The work is grounded in the trust-over-time scoring model from IEEE 9881803 and a related proprietary follow-on that pairs detection with blockchain-anchored hardware reset.

What lives where

Path	What it holds
`docs/architecture.md`	Lab topology, KVM choice, snapshot loop, deployment-mirror reasoning
`docs/threat-model.md`	Train/serve parity rule and the oracle-vs-deployable feature split
`docs/data-model.md`	On-disk JSONL schema, per-episode layout, phase enum
`docs/transport.md`	Sender/receiver design — how episodes get to the central collector over WG
`docs/deploy.md`	One-command install for the lab-host and receiver roles
`docs/lab-setup.md`	KVM prereqs, VM build, snapshot, virtio-serial wiring
`orchestrator/`	State machine that drives the boot → arm → detonate → observe → revert loop
`collectors/`	One module per telemetry source (host /proc, QMP, perf, pcap, guest agent)
`vm/`	qcow2 images and snapshot scripts (binaries gitignored)
`exploits/`	Metasploit resource scripts for repeatable exploitation
`samples/`	Sample manifest (sha256-pinned). Binaries never committed.
`training/`	Model training code (deferred — schema first)

Quick orientation

Why VMs? We need a clean snapshot/revert loop and we need to run real malware without burning hardware.

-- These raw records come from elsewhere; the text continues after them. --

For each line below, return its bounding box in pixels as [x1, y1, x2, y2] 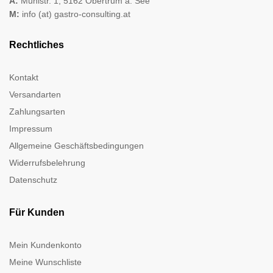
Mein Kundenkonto [9, 239, 82, 250]
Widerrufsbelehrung [9, 157, 85, 168]
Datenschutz [9, 174, 57, 185]
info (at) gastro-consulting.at [22, 9, 130, 19]
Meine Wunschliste [9, 257, 82, 267]
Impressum [9, 123, 52, 133]
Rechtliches [9, 39, 64, 50]
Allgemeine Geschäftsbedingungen [9, 140, 144, 151]
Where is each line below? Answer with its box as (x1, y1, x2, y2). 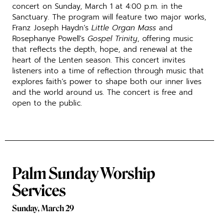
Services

KVM gives us both at near-native speed.
Why is the network isolated? A host-only bridge keeps malware off the internet and off the WG overlay. The Pi5 gateway is the lab-side observer, playing the same role it would play in a deployed setting.
Why JSONL and not a database (yet)? Schema-last: collect first, decide storage shape after we see what's actually useful. JSONL is crash-safe, append-only, and reshapes trivially into Postgres/Timescale/Parquet later.
Why two models? One trained on features that exist on a real Pi (deployable), one trained on host-side QEMU-only features (oracle). The accuracy gap measures how much detection power a privileged rootkit can take from the deployed model. See docs/threat-model.md.

Status

Project bootstrap. Skeleton, documentation, and design decisions in place; collection and orchestration code in progress.